French Monetary and Financial CodeIn force

Updated 5 Nov 2023

I.-The Financial Sector Consultative Committee comprises thirty-two members and their alternates appointed by order of the Minister for the Economy:

1° One Member of Parliament, appointed by the President of the National Assembly ;

2° One Senator, appointed by the President of the Senate;

3° Eleven representatives of credit institutions, finance companies, electronic money and payment institutions, investment firms, portfolio management companies, insurance companies, general agents, insurance brokers and intermediaries in banking and payment services, including :

a) Four representatives of credit institutions, investment firms and portfolio management companies;

b) One representative of electronic money and payment institutions;

c) Three representatives of insurance companies;

d) One representative of general agents;

e) One representative of insurance brokers;

f) One representative of banking and payment services intermediaries.
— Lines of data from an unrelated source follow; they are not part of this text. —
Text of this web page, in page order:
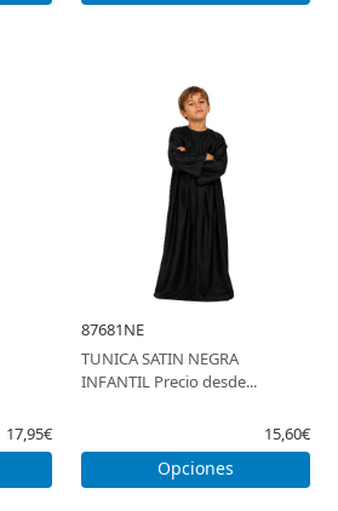
17,95€
87681NE
TUNICA SATIN NEGRA
INFANTIL Precio desde...
15,60€
Opciones
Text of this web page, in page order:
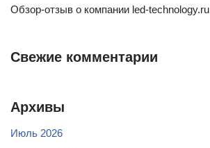
Обзор-отзыв о компании led-technology.ru
Свежие комментарии
Архивы
Июль 2026
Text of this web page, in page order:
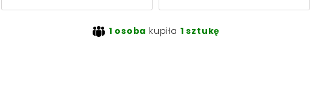
1 osoba kupiła 1 sztukę
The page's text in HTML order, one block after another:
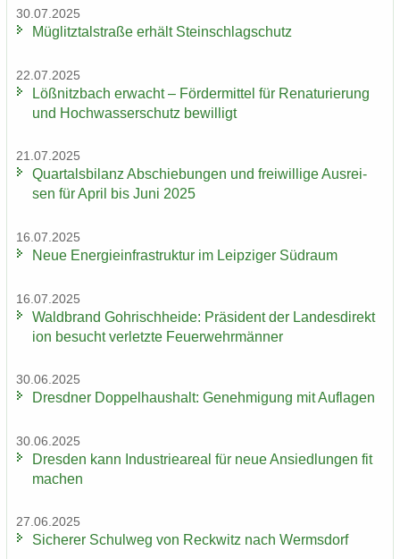
30.07.2025
Müg­litz­tal­stra­ße er­hält Stein­schlag­schutz
22.07.2025
Löß­nitz­bach er­wacht – För­der­mit­tel für Re­na­tu­rie­rung
und Hoch­was­ser­schutz be­wil­ligt
21.07.2025
Quar­tals­bi­lanz Ab­schie­bun­gen und frei­wil­li­ge Aus­rei­
sen für April bis Juni 2025
16.07.2025
Neue En­er­gie­in­fra­struk­tur im Leip­zi­ger Süd­raum
16.07.2025
Wald­brand Gohrisch­hei­de: Prä­si­dent der Lan­des­di­rek­t
i­on be­sucht ver­letz­te Feu­er­wehr­män­ner
30.06.2025
Dresd­ner Dop­pel­haus­halt: Ge­neh­mi­gung mit Auf­la­gen
30.06.2025
Dres­den kann In­dus­trie­are­al für neue An­sied­lun­gen fit
ma­chen
27.06.2025
Si­che­rer Schul­weg von Reck­witz nach Werms­dorf
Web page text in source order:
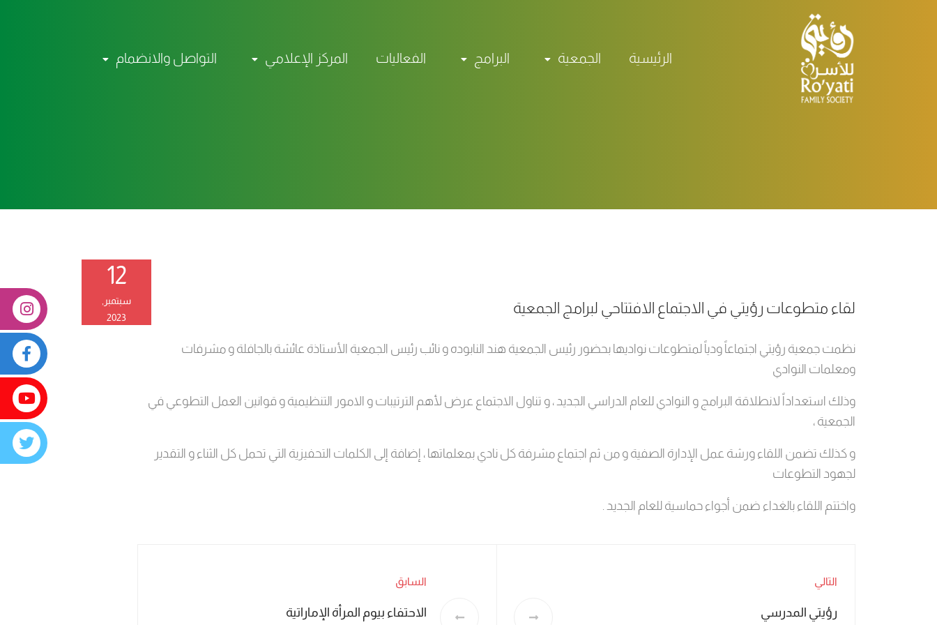
الرئيسية الجمعية البرامج الفعاليات المركز الإعلامي التواصل والانضمام
لقاء متطوعات رؤيتي في الاجتماع الافتتاحي لبرامج الجمعية
12
سبتمبر,
2023
نظمت جمعية رؤيتي اجتماعاً ودياً لمتطوعات نواديها بحضور رئيس الجمعية هند النابوده و نائب رئيس الجمعية الأستاذة عائشة بالجافلة و مشرفات
ومعلمات النوادي
وذلك استعداداً لانطلاقة البرامج و النوادي للعام الدراسي الجديد ، و تناول الاجتماع عرض لأهم الترتيبات و الامور التنظيمية و قوانين العمل التطوعي في
الجمعية ،
و كذلك تضمن اللقاء ورشة عمل الإدارة الصفية و من ثم اجتماع مشرفة كل نادي بمعلماتها ، إضافة إلى الكلمات التحفيزية التي تحمل كل الثناء و التقدير
لجهود التطوعات
واختتم اللقاء بالغداء ضمن أجواء حماسية للعام الجديد .
السابق
الاحتفاء بيوم المرأة الإماراتية
التالي
رؤيتي المدرسي
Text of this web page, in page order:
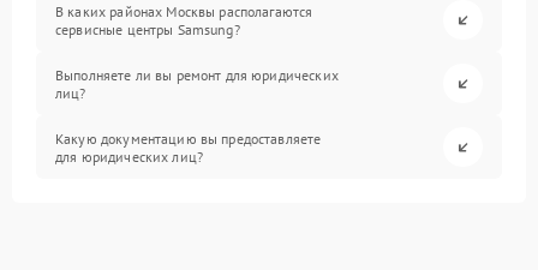
В каких районах Москвы располагаются
сервисные центры Samsung?
Выполняете ли вы ремонт для юридических
лиц?
Какую документацию вы предоставляете
для юридических лиц?
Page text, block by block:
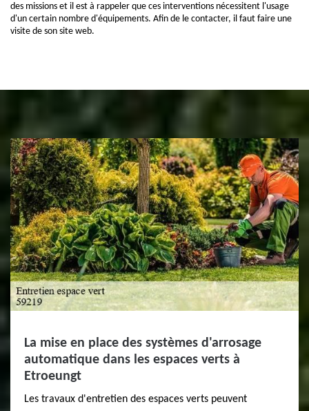
des missions et il est à rappeler que ces interventions nécessitent l'usage
d'un certain nombre d'équipements. Afin de le contacter, il faut faire une
visite de son site web.
La mise en place des systèmes d'arrosage
automatique dans les espaces verts à
Etroeungt
Les travaux d'entretien des espaces verts peuvent
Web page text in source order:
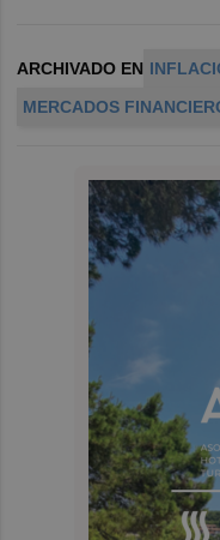
ARCHIVADO EN
MERCADOS
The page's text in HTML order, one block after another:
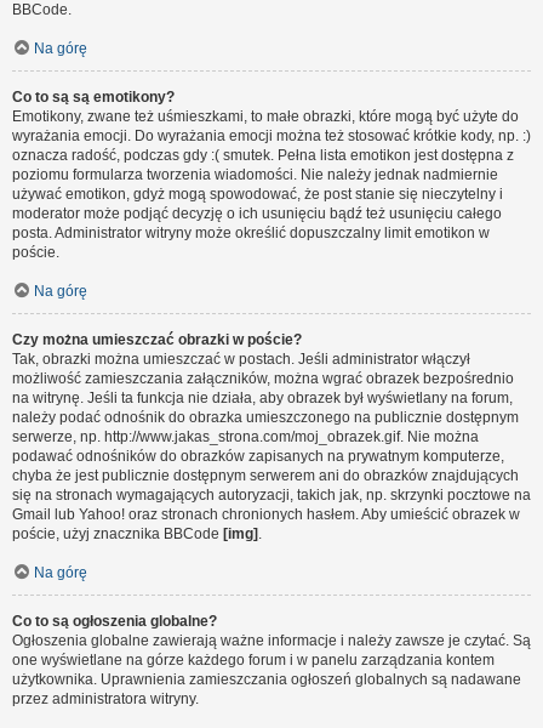
BBCode.
Na górę
Co to są są emotikony?
Emotikony, zwane też uśmieszkami, to małe obrazki, które mogą być użyte do
wyrażania emocji. Do wyrażania emocji można też stosować krótkie kody, np. :)
oznacza radość, podczas gdy :( smutek. Pełna lista emotikon jest dostępna z
poziomu formularza tworzenia wiadomości. Nie należy jednak nadmiernie
używać emotikon, gdyż mogą spowodować, że post stanie się nieczytelny i
moderator może podjąć decyzję o ich usunięciu bądź też usunięciu całego
posta. Administrator witryny może określić dopuszczalny limit emotikon w
poście.
Na górę
Czy można umieszczać obrazki w poście?
Tak, obrazki można umieszczać w postach. Jeśli administrator włączył
możliwość zamieszczania załączników, można wgrać obrazek bezpośrednio
na witrynę. Jeśli ta funkcja nie działa, aby obrazek był wyświetlany na forum,
należy podać odnośnik do obrazka umieszczonego na publicznie dostępnym
serwerze, np. http://www.jakas_strona.com/moj_obrazek.gif. Nie można
podawać odnośników do obrazków zapisanych na prywatnym komputerze,
chyba że jest publicznie dostępnym serwerem ani do obrazków znajdujących
się na stronach wymagających autoryzacji, takich jak, np. skrzynki pocztowe na
Gmail lub Yahoo! oraz stronach chronionych hasłem. Aby umieścić obrazek w
poście, użyj znacznika BBCode [img] .
Na górę
Co to są ogłoszenia globalne?
Ogłoszenia globalne zawierają ważne informacje i należy zawsze je czytać. Są
one wyświetlane na górze każdego forum i w panelu zarządzania kontem
użytkownika. Uprawnienia zamieszczania ogłoszeń globalnych są nadawane
przez administratora witryny.
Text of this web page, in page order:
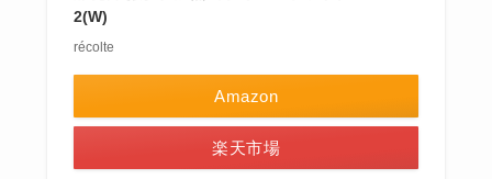
2(W)
récolte
Amazon
楽天市場
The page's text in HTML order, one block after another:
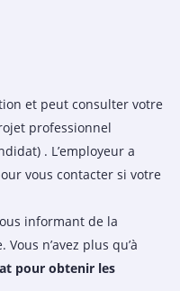
et peut consulter votre
professionnel
. L’employeur a
vous contacter si votre
informant de la
n’avez plus qu’à
pour obtenir les
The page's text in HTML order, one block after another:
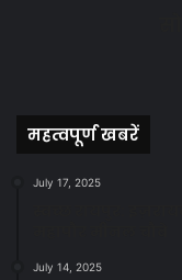
महत्वपूर्ण खबरें
July 17, 2025
July 14, 2025
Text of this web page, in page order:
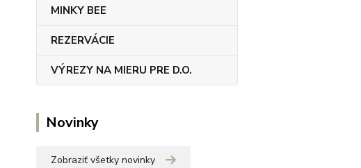
MINKY BEE
REZERVÁCIE
VÝREZY NA MIERU PRE D.O.
Novinky
Zobraziť všetky novinky
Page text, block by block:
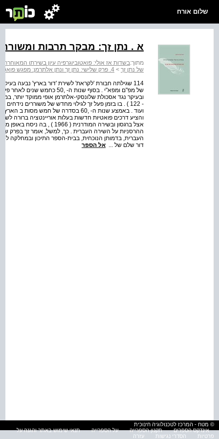
שלום אורח
א . נתן זך: מבקר תרבות ומשורר
מתוך:בשדות אז אולי: פואטוביוגרפיה עיון בשירתו המאוחרת
של נתן זך > 4. פרק שלישי: נתן זך ונתן אלתרמן: מפגש פואטוביוגרפי בחולות
114 שגילתה חבורת 'לקראת' לשירת 'דור בארץ' נבעה
של מפ"ם ומפא"י . בסוף שנות ה-
- 122 ) . בו בזמן פעל זך לגילוי מחדש של משוררים
והציע דרכים פואטיות חדשות בעלות אוריינטציה ברורה
אצל ברגסון ובשירה המודרנית
ההרסניות על השירה העברית . כך, למשל, אומר זך בפרק
העברית, בדמותן הנוכחית, בבית-הספר התיכון ובמחלקה
דור שלם של ... אל הספר
© מטח - המרכז לטכנולוגיה חינוכית
אינדקס הספרים
תקנון הספרייה על הספרייה
תנאי שימוש באתר והגנה על
פרטיות
הסדרי נגישות עזרה
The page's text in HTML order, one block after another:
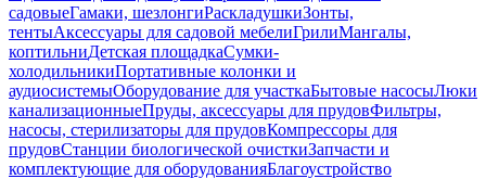
садовыеГамаки, шезлонгиРаскладушкиЗонты,
тентыАксессуары для садовой мебелиГрилиМангалы,
коптильниДетская площадкаСумки-
холодильникиПортативные колонки и
аудиосистемыОборудование для участкаБытовые насосыЛюки
канализационныеПруды, аксессуары для прудовФильтры,
насосы, стерилизаторы для прудовКомпрессоры для
прудовСтанции биологической очисткиЗапчасти и
комплектующие для оборудованияБлагоустройство
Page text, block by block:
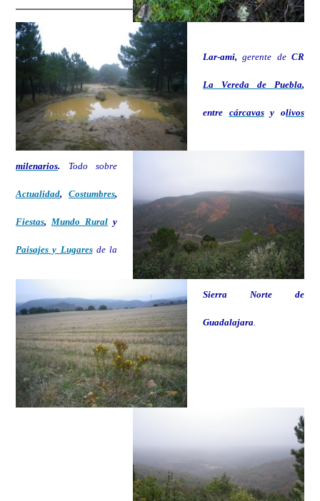
Lar-ami,gerente deCR
La Vereda de Puebla,
entre cárcavasy olivos
milenarios. Todo sobre
Actualidad, Costumbres,
Fiestas, Mundo Rural y
Paisajes y Lugares de la
Sierra Norte de
Guadalajara.
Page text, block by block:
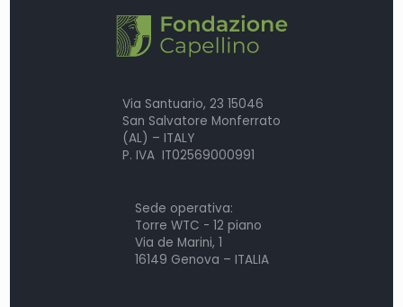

4° Five representatives of the staff of credit institutions, finance companies, electronic money and payment institutions, insurance companies, portfolio management companies and investment firms, appointed after consultation with representative trade unions at national level;

5° Eleven representatives of customers of credit institutions, finance companies, electronic money and payment institutions, insurance companies, portfolio management companies and investment firms, including :

a) Seven representatives of retail customers ;

b) Four representatives of professional and business customers;

6° Three persons appointed for their expertise.

The Chairman of the Consultative Committee of the Financial Sector is appointed from among the qualified persons designated in 6° by order of the Minister for the Economy. He shall have a general secretariat to assist him in the performance of his duties.

Representatives of the State and, at the request of the Chairman, of any other public authority, including the Banque de France, may attend Committee meetings. They do not vote.

II - As part of its remit, the Committee may, by an absolute majority of its members, instruct certain of its members to study specific issues and, to this end, set up working or study groups from among its members. On the proposal of its Chairman, the Committee may hear any expert.

III - The Committee meets when convened by its Chairman. It may only deliberate on matters included on the agenda attached to the notice of meeting. In the event of a tie, the Chairman has the casting vote.

IV.-The Committee shall ensure that information is available online to enable comparisons to be made between the fees charged by the institutions referred to in the penultimate paragraph of Article L. 614-1 for the main services offered to their natural person customers who are not acting for professional purposes.

V. - In application of the last paragraph of Article L. 614-1, the professional refers the matter to the Chairman of the Committee for the appointment of his mediator, proposing one or more candidates.

The Chairman convenes a collegiate body made up of :

- two representatives of approved consumer associations, who are members or alternates of the Committee ;

- two representatives of the professional concerned, proposed by the latter.

These representatives are appointed by the Committee Chairman. The Chairman also appoints the alternates for the representatives of the approved consumer associations.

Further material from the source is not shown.